■ **DIRECTIONS**
Apart from the pictures, which must be omitted, restate the data exactly.

■ **TASK DATA**
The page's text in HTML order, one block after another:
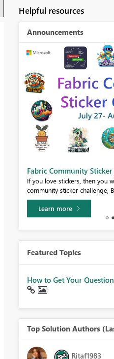
Helpful resources
Announcements
Fabric Community
If you love stickers, then you
community sticker challenge,
Learn more
Featured Topics
How to Get Your
Top Solution Authors
Ritaf1983

■ **SOLUTION TO THE PROBLEM**
The page's text in HTML order, one block after another:
Helpful resources
Announcements
Fabric Community
If you love stickers, then you
community sticker challenge,
Learn more
Featured Topics
How to Get Your
Top Solution Authors
Ritaf1983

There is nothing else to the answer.